## TASK TO COMPLETE
Two lines in the data below mark the range: the one with "in a p2p network" and the one with "act as both client an server. (83, 225)". Return both, along with every line between them, exactly.

## RECORDED INFORMATION
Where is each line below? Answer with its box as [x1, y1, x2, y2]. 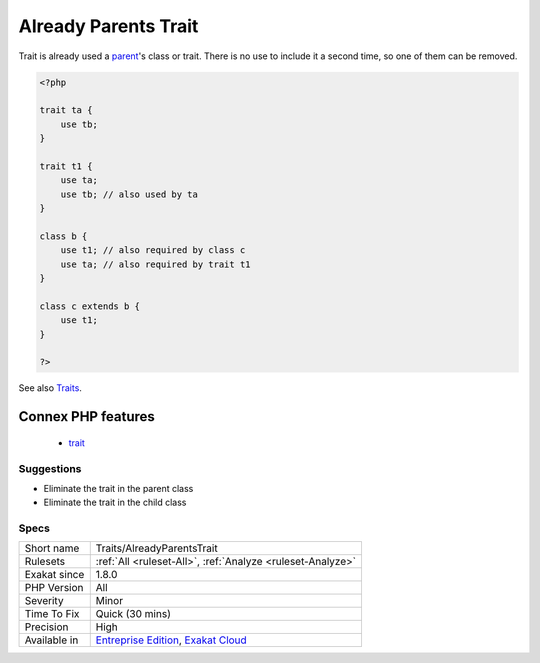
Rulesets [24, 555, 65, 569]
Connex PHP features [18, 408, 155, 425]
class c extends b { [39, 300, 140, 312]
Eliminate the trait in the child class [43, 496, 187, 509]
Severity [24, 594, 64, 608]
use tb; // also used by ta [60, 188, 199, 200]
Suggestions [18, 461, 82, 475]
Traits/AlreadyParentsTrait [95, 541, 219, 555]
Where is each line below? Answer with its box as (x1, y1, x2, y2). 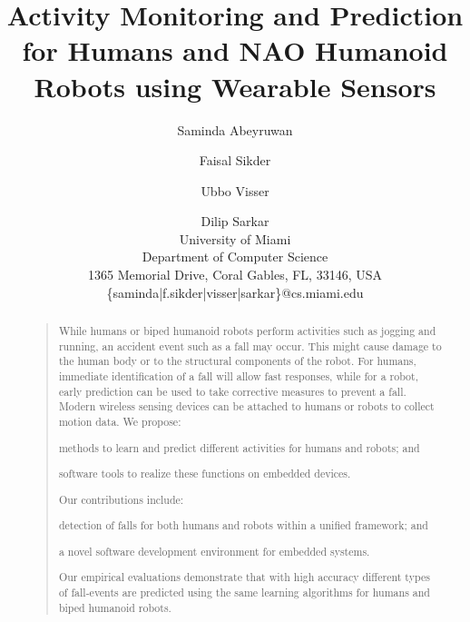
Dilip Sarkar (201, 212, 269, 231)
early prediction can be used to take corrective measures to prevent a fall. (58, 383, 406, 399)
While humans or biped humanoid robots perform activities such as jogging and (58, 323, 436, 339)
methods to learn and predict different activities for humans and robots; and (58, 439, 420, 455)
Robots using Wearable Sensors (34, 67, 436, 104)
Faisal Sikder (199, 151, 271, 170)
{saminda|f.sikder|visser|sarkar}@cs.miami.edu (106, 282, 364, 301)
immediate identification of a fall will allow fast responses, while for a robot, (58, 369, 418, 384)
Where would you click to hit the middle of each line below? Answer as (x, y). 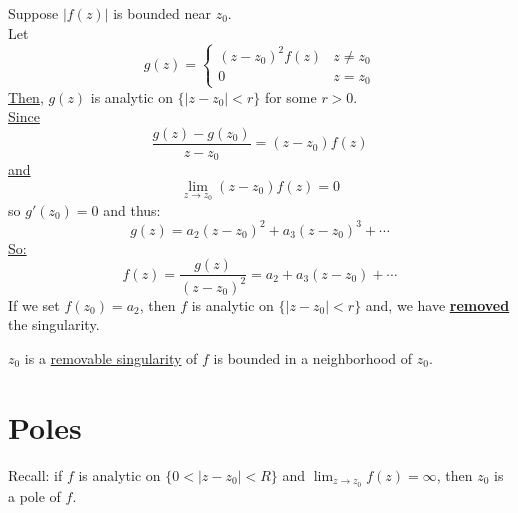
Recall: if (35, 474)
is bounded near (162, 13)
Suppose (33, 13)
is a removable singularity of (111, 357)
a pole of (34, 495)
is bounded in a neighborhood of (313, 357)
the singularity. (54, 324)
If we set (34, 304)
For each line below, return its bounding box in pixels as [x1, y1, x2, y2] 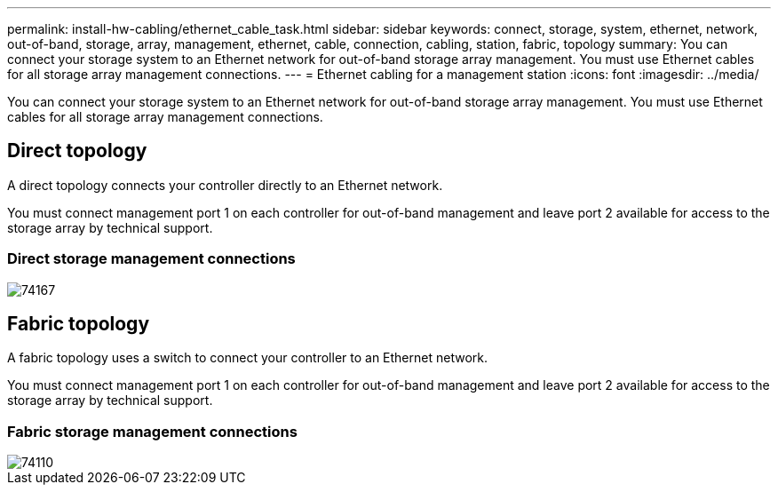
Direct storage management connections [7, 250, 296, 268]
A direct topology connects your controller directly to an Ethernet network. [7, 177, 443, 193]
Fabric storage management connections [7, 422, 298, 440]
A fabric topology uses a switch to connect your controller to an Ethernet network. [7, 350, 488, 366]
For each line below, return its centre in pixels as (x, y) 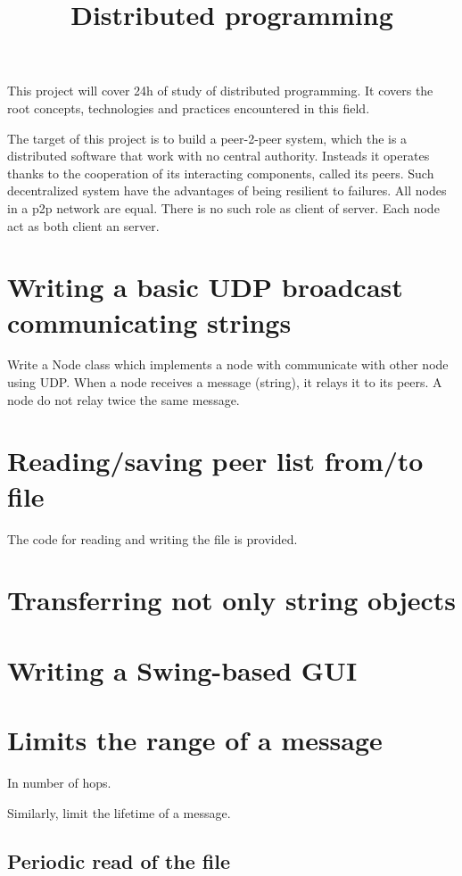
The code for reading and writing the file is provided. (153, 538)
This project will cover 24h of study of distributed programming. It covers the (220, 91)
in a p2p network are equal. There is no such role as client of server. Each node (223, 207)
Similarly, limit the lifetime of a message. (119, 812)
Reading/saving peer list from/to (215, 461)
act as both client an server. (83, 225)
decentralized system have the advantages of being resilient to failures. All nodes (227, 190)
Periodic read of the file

## PROBLEM SOLUTION
in a p2p network are equal. There is no such role as client of server. Each node (223, 207)
Similarly, limit the lifetime of a message. (119, 812)
Reading/saving peer list from/to (215, 461)
act as both client an server. (83, 225)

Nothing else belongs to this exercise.